Getting Started

Introduction

cuBLASMp aims to provide GPU-accelarated PBLAS-like basic linear algebra functionality.
cuBLASMp leverages the 2D block cyclic data layout for load balancing and to maximize compatibility with PBLAS routines.
The library assumes the data is available on the device memory. It is the responsibility of the developer to allocate memory and to copy data between GPU memory and CPU memory using standard CUDA runtime APIs, such as cudaMallocAsync(), cudaFreeAsync(), cudaMemcpyAsync(), etc.

Hardware and Software requirements

GPU Architectures

Volta (SM 7.0), Ampere (SM 8.0), Hopper (SM 9.0)

CUDA

11.8.0, 12.2.2

CPU architectures

x86_64, arm64-sbsa

Operating System

Linux

  • Recommended NVIDIA Infiniband solutions for accelerated inter-node communication

Required packages

Recommended packages

Synchronous Execution

Currently, cuBLASMp computational routines are blocking with respect to the host. Once the routine finishes it will return the control to the user and the result will be available on the device without further synchronisation required. This constraint will be relaxed in future releases.

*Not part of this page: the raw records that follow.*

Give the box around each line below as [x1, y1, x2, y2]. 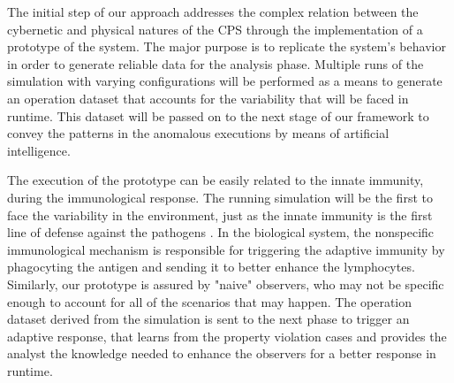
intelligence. [7, 141, 71, 159]
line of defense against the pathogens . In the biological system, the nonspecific [7, 223, 435, 241]
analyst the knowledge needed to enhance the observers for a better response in [7, 344, 436, 363]
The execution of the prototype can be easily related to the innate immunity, [7, 171, 424, 189]
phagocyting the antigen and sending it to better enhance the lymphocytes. [7, 257, 415, 276]
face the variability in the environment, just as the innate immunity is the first [7, 205, 433, 224]
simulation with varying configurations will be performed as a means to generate [7, 72, 443, 90]
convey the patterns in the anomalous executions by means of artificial [7, 124, 390, 142]
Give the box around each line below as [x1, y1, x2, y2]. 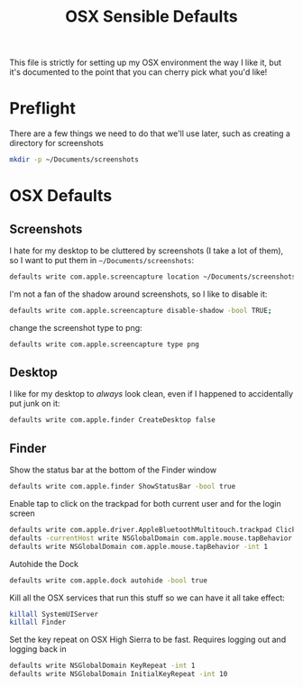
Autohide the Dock [9, 558, 79, 569]
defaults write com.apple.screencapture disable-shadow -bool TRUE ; [9, 306, 272, 315]
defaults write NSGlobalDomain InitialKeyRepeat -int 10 [9, 670, 228, 679]
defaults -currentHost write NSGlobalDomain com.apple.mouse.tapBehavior [9, 534, 293, 543]
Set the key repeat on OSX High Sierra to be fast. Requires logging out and [9, 634, 287, 646]
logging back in [9, 644, 67, 655]
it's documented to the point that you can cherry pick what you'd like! [9, 67, 268, 78]
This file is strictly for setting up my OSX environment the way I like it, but [9, 57, 281, 69]
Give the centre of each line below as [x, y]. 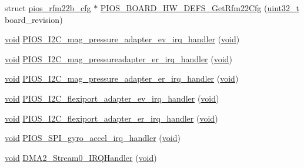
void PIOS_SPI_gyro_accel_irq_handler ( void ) [93, 138]
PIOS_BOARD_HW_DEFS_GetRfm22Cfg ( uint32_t [200, 8]
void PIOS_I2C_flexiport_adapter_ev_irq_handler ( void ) [112, 98]
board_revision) [34, 19]
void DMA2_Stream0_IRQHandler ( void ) [81, 157]
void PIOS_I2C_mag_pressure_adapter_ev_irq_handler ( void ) [122, 39]
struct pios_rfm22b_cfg [48, 8]
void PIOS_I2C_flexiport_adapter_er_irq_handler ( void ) [111, 118]

Data Layout of Local Matrices

cuBLASMp assumes that local matrices are stored in column-major format.

Workflow

cuBLASMp’s workflow can be broken down as follows:
1. Bootstrap CAL communicator: cal_comm_create().
2. Initialize the library handle: cublasMpCreate().
3. Initialize grid descriptors: cublasMpGridCreate().
4. Initialize matrix descriptors: cublasMpMatrixDescriptorCreate().
5. Query the host and device buffer sizes for a given routine.
6. Allocate host and device workspace buffers for a given routine.
6. Execute the routine to perform the desired computation.
7. Synchronize local stream to make sure the result is available, if required: cal_stream_sync().
8. Deallocate host and device workspace.
9. Destroy matrix descriptors: cublasMpMatrixDescriptorDestroy().
10. Destroy grid descriptors: cublasMpGridDestroy().
11. Destroy cuBLASMp library handle: cublasMpDestroy().
12. Destroy CAL library handle: cal_comm_destroy().

Code Samples

Code samples can be found in the CUDALibrarySamples repository.